En “Tras el rastro del orgullo”, un cuento de su seguro servidor, inventé una historia sórdida en la que de paso, muy de paso, abordo el tema del estilo. El protagonista es convidado a resolver un caso de secuestro en el que debe “descifrar” unos mensajes escritos por anónimos delincuentes. Él mismo confiesa que detectar los tics de sus escritores favoritos no es lo mismo que percibir eso mismo en cualquier hijo de vecino, más si tal sujeto es casi ágrafo. El estilo, pues, es la repetición de un gesto, el recurrente y voluntario uso de ciertos guiños identificables por el lector. A diferencia de otros tipos de escritura (la administrativa, la periodística, la científica), en la literaria es casi indefectible que se busque “un estilo”, un tono que sirva para identificar a cada autor o por medio del cual el autor “busca” identificarse.
Algunos
tendrán muy presente esa aspiración, a otros les importará un pepino, pero
marcada o sutilmente allí estará siempre esa inclinación, el latido del estilo.
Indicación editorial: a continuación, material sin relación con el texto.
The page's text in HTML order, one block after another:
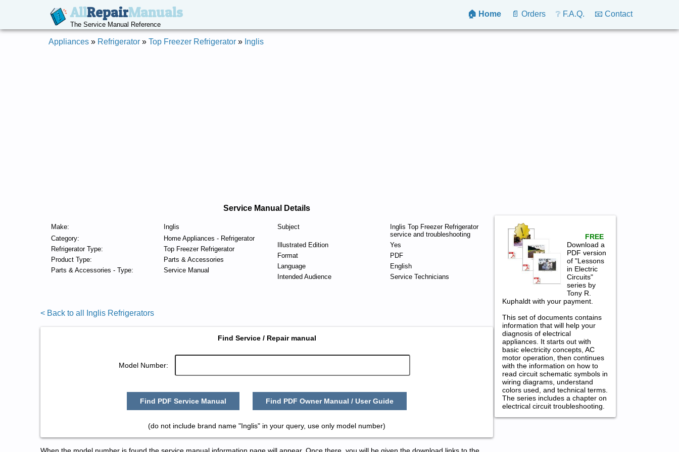
AllRepairManuals
The Service Manual Reference
🏠 Home 📄 Orders ❔ F.A.Q. 📧 Contact
Appliances » Refrigerator » Top Freezer Refrigerator » Inglis
Service Manual Details
Make:
Inglis
Category:
Home Appliances - Refrigerator
Refrigerator Type:
Top Freezer Refrigerator
Product Type:
Parts & Accessories
Parts & Accessories - Type:
Service Manual
Subject
Inglis Top Freezer Refrigerator
service and troubleshooting
Illustrated Edition
Yes
Format
PDF
Language
English
Intended Audience
Service Technicians
< Back to all Inglis Refrigerators
Find Service / Repair manual
Model Number:
Find PDF Service Manual Find PDF Owner Manual / User Guide
(do not include brand name "Inglis" in your query, use only model number)
FREE
Download a
PDF version
of "Lessons
in Electric
Circuits"
series by
Tony R.
Kuphaldt with your payment.
This set of documents contains
information that will help your
diagnosis of electrical
appliances. It starts out with
basic electricity concepts, AC
motor operation, then continues
with the information on how to
read circuit schematic symbols in
wiring diagrams, understand
colors used, and technical terms.
The series includes a chapter on
electrical circuit troubleshooting.

Como trató de demostrarlo Fernando Vallejo en su Logoi, el número de combinaciones en la estructura discursiva es finito.
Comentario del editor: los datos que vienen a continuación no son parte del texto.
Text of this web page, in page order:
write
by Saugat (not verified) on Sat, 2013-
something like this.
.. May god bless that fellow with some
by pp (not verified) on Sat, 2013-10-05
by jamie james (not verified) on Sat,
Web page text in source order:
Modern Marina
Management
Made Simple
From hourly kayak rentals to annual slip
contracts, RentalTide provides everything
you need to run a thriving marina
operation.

Esto significa que forzosamente serán usadas unas u otras, y algunas, las que
elija tal o cual escritor, caerán en la página de forma reiterada, lo que
delineará, quiera o no, “su estilo”. Explico con un ejemplo burdo, pero claro.
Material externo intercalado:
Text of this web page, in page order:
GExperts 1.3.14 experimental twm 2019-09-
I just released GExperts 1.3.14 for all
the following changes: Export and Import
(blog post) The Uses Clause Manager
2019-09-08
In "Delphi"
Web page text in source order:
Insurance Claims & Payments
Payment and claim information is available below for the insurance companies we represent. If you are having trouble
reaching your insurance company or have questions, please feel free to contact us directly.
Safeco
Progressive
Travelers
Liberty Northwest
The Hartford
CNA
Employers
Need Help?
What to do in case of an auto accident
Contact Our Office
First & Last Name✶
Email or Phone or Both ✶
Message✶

Supongamos que esta es una estructura: “Juan se mantuvo atento, listo para
opinar cuando fuera necesario, inevitable”. Los verbos, las pausas, podrían
repetirse en el mismo escritor así sea inconscientemente: “Avancé rápido,
ansioso de llegar al sitio oculto, recóndito”.
No
creo, sin embargo, que sea sólo la forma de la escritura lo que determina un
estilo. La búsqueda de la palabra justa,
a lo Flaubert —o algún fraseo más o menos insistente, a lo Paz—, no llega a
convertirse en el único sello de identidad del escritor. El estilo es
repetición, sí, pero no sólo de palabras o estructuras lingüísticas, sino
también de temas y abordajes. Los lectores no se contentan con lo puramente
verbal, por más primoroso y reiterado que sea; buscan que su autor de cabecera
vuelva a los temas o, mejor, a los abordajes de los temas que lo fueron
haciendo admirable. Alejo Carpentier es un portento de narrador con un estilo
definido no sólo por su barroquismo, sino también por sus asuntos, por sus
ambientes, la mayoría ubicados en el Atlántico: “Con dos tambores andaba
Juan a lo largo del Escalda —el suyo, terciado en la cadera izquierda; al
hombro el ganado a las cartas—, cuando le llamó la atención una nave, recién
arrimada a la orilla, que acababa de atar gúmenas a las bitas”. Si hay mate y
primera persona y estilo “oral” y calidez familiar, casi es seguro que sea
Cortázar urdiendo fantasías en la vida cotidiana de sus personajes: “Lo
recordaré siempre con claridad porque fue simple y sin circunstancias inútiles.
Irene estaba tejiendo en su dormitorio, eran las ocho de la noche y de repente
se me ocurrió poner al fuego la pavita del mate”. Y así, cada cual con sus
palabras y sus abordajes, todos los grandes escritores llegaron a serlo en el
momento en el que sus lectores consumían, felices, las mismas dosis, aquellas
que una y otra vez hacían únicos e irrepetibles a sus escritores favoritos.